This Graph Shows Why More Enormous Government Spending Cuts Are Coming

    George Osborne is just 40% of the way through his planned cuts programme. The next government is going to have to cut spending massively if it wants to meet the deficit reduction target.

    UK government spending is falling. But despite all the austerity measures of the last five years, the country is only 40% of the way through the planned government cuts.

    Here's another graph that shows the scale of the challenge. There's going to have to be more cuts. Lots more cuts.

    This graph show the scale of what's involved. Non-core government services would be pared back even further.

    If the health, education, and overseas aid budgets are protected then all the spending cuts need to come from elsewhere. And this means further cuts to departments which have already reduced their spending in recent years.

    The OBR, while not allowed to have an official opinion, does suggest these cuts are really, really ambitious.
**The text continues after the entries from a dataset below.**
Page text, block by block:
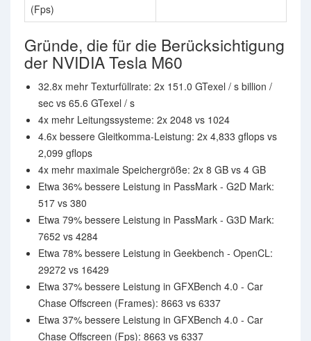
(Fps)
Gründe, die für die Berücksichtigung
der NVIDIA Tesla M60
32.8x mehr Texturfüllrate: 2x 151.0 GTexel / s billion /
sec vs 65.6 GTexel / s
4x mehr Leitungssysteme: 2x 2048 vs 1024
4.6x bessere Gleitkomma-Leistung: 2x 4,833 gflops vs
2,099 gflops
4x mehr maximale Speichergröße: 2x 8 GB vs 4 GB
Etwa 36% bessere Leistung in PassMark - G2D Mark:
517 vs 380
Etwa 79% bessere Leistung in PassMark - G3D Mark:
7652 vs 4284
Etwa 78% bessere Leistung in Geekbench - OpenCL:
29272 vs 16429
Etwa 37% bessere Leistung in GFXBench 4.0 - Car
Chase Offscreen (Frames): 8663 vs 6337
Etwa 37% bessere Leistung in GFXBench 4.0 - Car
Chase Offscreen (Fps): 8663 vs 6337
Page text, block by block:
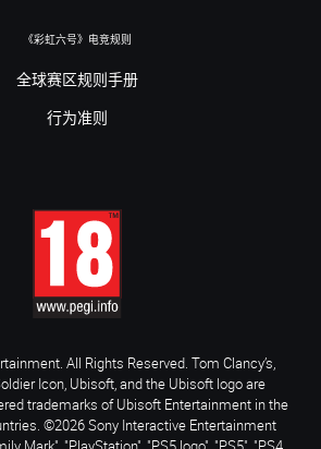
《彩虹六号》电竞规则
全球赛区规则手册
行为准则
All Rights Reserved. Tom Clancy’s,
Icon, Ubisoft, and the Ubisoft logo are
trademarks of Ubisoft Entertainment in the
©2026 Sony Interactive Entertainment
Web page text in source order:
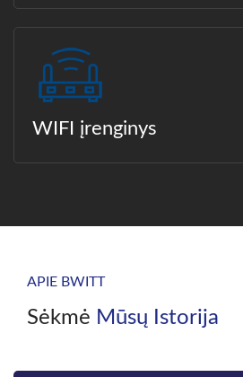
WIFI įrenginys
APIE BWITT
Sėkmė Mūsų Istorija
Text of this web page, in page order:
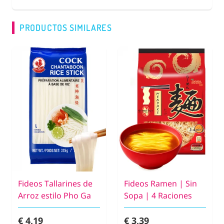
PRODUCTOS SIMILARES
Fideos Tallarines de
Arroz estilo Pho Ga
€ 4,19
Fideos Ramen | Sin
Sopa | 4 Raciones
€ 3,39
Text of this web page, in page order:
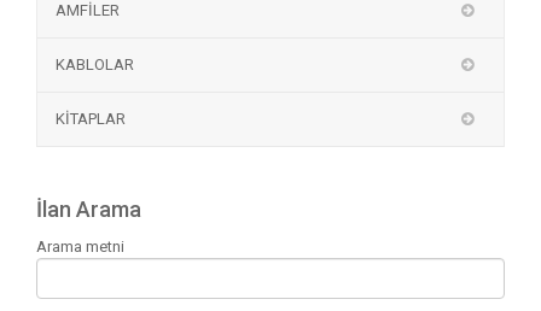
AMFİLER
KABLOLAR
KİTAPLAR
İlan Arama
Arama metni
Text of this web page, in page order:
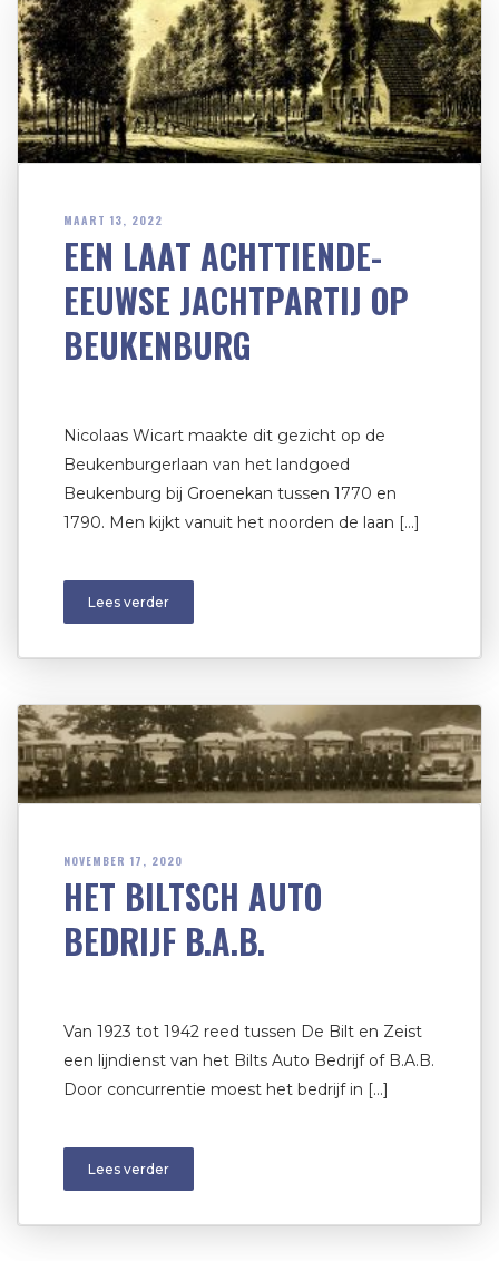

Or, as it puts it, a "significant challenge if they were confirmed as firm policy".

    The total sum available for spending outside health, education, and aid would be limited to £85.6 billion a year. Which isn't much when you consider that the Ministry of Defence and the Department for Business, Innovation & Skills currently spend £40.6 billion a year between them.

    The OBR report also contains this jargon-heavy statement that suggests the UK will have to cut £14.5billion from the budget in the final year of the decade:

    The largest single-year effect of a government decision comes via its new assumption for total spending in 2019­–20, although this does not appear in the Treasury's table of policy decisions. This implies another cut in current spending by central government departments in that year equivalent to £14.5 billion (compared to holding spending flat as a share of potential GDP).

    In short, if the UK sticks to the current plan then austerity-driven spending cuts have barely begun.